Study Links Marijuana to Gum Disease

Smoking cannabis can lead to teeth falling out



A study published in the Journal of the American Medical Association claims that smoking marijuana may put a person at a greater risk of gum disease that could eventually lead to loss of teeth.

Smoking marijuana, much like smoking tobacco, can have a direct correlation to dental hygiene, says the report.

People who smoked marijuana less frequently had a smaller increased risk for gum disease, the researchers found. Gum or periodontal disease is an infection of the tissues surrounding and supporting the teeth.

The study was conducted on 903 people in New Zealand who smokes marijuana frequently. The study found that the New Zealanders had triple the risk for severe gum disease and a 60 per cent higher risk for a milder form of it compared to people who did not smoke the drug, also called cannabis.

In advanced stages, the study found that the gums and bone that support the teeth can become seriously damaged and the teeth can become loose, fall out or have to be removed.

"While it has been known for a few years that tobacco smoking is bad for the periodontal (gum) tissues, no one has investigated whether any other type of smoking is also a risk factor," W. Murray Thomson, a professor of dental public health at the University of Otago in New Zealand who led the study, said in media reports.

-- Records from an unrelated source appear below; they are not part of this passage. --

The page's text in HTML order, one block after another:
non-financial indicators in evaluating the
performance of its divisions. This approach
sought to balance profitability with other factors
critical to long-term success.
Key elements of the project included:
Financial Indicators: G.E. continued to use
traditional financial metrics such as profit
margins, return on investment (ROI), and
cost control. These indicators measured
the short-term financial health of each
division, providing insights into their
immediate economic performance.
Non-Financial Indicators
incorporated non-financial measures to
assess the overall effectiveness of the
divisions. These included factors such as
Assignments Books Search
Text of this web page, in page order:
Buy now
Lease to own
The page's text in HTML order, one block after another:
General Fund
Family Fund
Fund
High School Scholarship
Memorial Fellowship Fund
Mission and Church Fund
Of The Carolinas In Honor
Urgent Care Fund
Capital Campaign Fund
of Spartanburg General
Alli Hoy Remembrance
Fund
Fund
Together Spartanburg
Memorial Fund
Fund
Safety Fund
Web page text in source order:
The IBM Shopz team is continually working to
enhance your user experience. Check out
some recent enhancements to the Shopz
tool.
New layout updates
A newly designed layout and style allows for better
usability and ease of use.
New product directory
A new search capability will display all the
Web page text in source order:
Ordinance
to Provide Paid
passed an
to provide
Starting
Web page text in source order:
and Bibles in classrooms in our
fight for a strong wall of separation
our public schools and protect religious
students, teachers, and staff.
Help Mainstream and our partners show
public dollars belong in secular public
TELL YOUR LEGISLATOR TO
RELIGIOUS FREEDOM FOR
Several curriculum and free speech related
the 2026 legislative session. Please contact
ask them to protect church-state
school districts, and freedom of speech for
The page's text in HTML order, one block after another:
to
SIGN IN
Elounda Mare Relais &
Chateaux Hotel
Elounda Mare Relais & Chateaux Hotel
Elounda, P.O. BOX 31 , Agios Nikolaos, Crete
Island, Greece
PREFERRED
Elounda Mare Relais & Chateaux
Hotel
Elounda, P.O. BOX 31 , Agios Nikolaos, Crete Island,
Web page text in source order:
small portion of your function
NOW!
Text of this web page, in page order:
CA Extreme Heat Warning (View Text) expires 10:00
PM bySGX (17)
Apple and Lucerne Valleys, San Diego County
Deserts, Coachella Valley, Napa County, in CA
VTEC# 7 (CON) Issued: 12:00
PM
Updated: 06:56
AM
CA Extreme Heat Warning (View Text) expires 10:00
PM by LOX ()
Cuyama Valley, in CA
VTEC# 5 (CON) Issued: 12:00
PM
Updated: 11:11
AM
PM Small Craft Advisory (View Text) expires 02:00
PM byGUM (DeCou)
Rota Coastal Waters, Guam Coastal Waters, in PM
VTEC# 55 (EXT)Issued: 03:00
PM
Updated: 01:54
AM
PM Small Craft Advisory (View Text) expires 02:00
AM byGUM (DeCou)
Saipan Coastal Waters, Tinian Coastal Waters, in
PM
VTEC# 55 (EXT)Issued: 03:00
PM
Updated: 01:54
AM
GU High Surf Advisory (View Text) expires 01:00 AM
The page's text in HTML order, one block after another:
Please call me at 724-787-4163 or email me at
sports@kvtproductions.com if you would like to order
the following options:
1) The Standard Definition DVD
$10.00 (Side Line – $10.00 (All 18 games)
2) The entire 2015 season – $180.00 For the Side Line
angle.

"We suspected we would indeed find that cannabis smoking was a risk factor, but what surprised us was the strength of the relationship," added Thomson.

His team tracked a group of people in Dunedin, New Zealand, since their births in 1972 and 1973. They were age 32 when the researchers identified the "strong association" between marijuana use and gum disease.

The researchers defined heavy marijuana users as those who who reported smoking it an average of 41 or more times annually between ages 18 and 32 -- almost once a week.

Many heavy marijuana users also were tobacco smokers, but the researchers said their statistical analysis showed that marijuana increased the risk for gum disease separate and apart from tobacco use.